Я поднял красную тетрадь так, чтобы он мог ее видеть.
— Мы нашли записи профессора Снегирева. Настоящие, оригинальные. С формулой антидота.
— Невозможно! — его голос стал резким. — Все записи Снегирева были уничтожены по личному приказу Императора! Слишком опасные знания!
— Не все. Эта тетрадь сохранилась. Но формула зашифрована. Компоненты указаны не прямо, а как фармакологические группы.
Я развернул свой блокнот со списком, который мы составили.
— Антикоагулянт, кортикостероид, противовирусное, муколитик, нейропротектор, метаболический регулятор. Плюс магический катализатор — «Слезы феникса».
— Покажите формулы, — голос Арбенина стал абсолютно серьезным, без малейшего следа иронии.
Я поднес раскрытую тетрадь Снегирева с вложенным листком своих записей к магическому окну.
Арбенин встал — резко, как марионетка, которую дернули за нити. Подошел вплотную к своему столу, почти упираясь в невидимую границу портала. Его глаза забегали по строчкам, губы беззвучно шевелились, повторяя формулы.
Минута молчания. Две. Три.
Потом он медленно опустился обратно в свое массивное кресло.

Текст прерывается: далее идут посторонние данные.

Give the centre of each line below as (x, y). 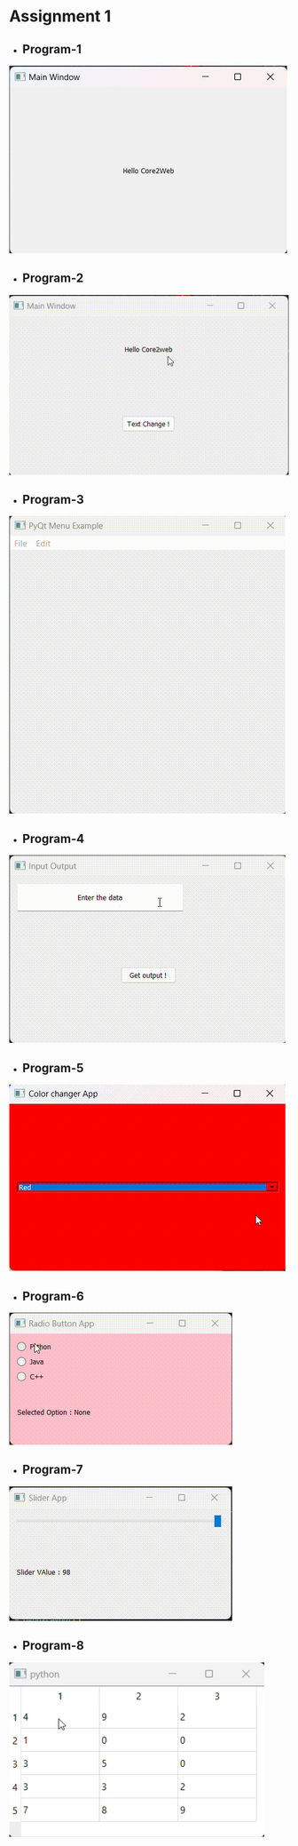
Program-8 (53, 1646)
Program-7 (52, 1470)
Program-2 (53, 278)
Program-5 (53, 1068)
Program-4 (53, 838)
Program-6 (53, 1296)
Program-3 (53, 500)
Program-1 (52, 49)
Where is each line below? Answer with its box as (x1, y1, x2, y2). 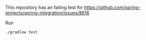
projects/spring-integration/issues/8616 (5, 10, 89, 16)
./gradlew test (5, 30, 38, 35)
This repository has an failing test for (5, 5, 83, 10)
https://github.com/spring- (84, 5, 141, 10)
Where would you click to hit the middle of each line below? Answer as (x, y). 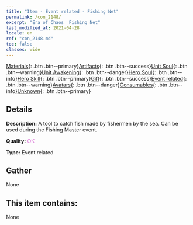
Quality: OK (20, 141)
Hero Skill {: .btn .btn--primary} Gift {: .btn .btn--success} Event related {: (102, 78)
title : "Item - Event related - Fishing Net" (62, 11)
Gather (19, 170)
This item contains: (42, 203)
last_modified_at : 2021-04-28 (43, 28)
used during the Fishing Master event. (52, 130)
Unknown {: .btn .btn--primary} (54, 91)

— Святые угодники… Мать честная…
Он ругается. Культурно, старомодно, но ругается. Значит, впечатлен. Очень впечатлен.
— Это же… Это революция! — его голос дрогнул от возбуждения. — Снегирев создал не антидот! Он создал ПРИНЦИП! Универсальный алгоритм противовирусной терапии! Это… это гениально! Это невозможно! Это…
— Это требует расшифровки, — закончил я за него. — И для этого нужен гений биоалхимии. Вы.
Арбенин посмотрел на меня, и в его глазах горел дикий огонь научного фанатика.
— Но даже я… Даже со всем моим опытом… Без точных пропорций это бесполезно! Соотношение компонентов должно быть выверено до миллиграмма! До микрограмма! И последовательность смешивания! Порядок добавления, температурный режим, время экспозиции! Одна ошибка — и вместо лекарства получится яд!
— У нас есть образец вируса, — спокойно сказал я.
— Это поможет, но это недели анализов, это недостаточно…
— И у нас есть «Слезы феникса».
Арбенин замер. Абсолютно, как статуя. Его лицо застыло, превратившись в бледную маску.
— Что вы сказали?
— «Слезы феникса». Настоящие. Несколько миллилитров.
— ПОКАЖИТЕ! НЕМЕДЛЕННО!
Я открыл свинцовый контейнер. Осторожно достал хрустальную ампулу. Она тут же засветилась изнутри — мягкий, пульсирующий свет, переливающийся всеми цветами радуги.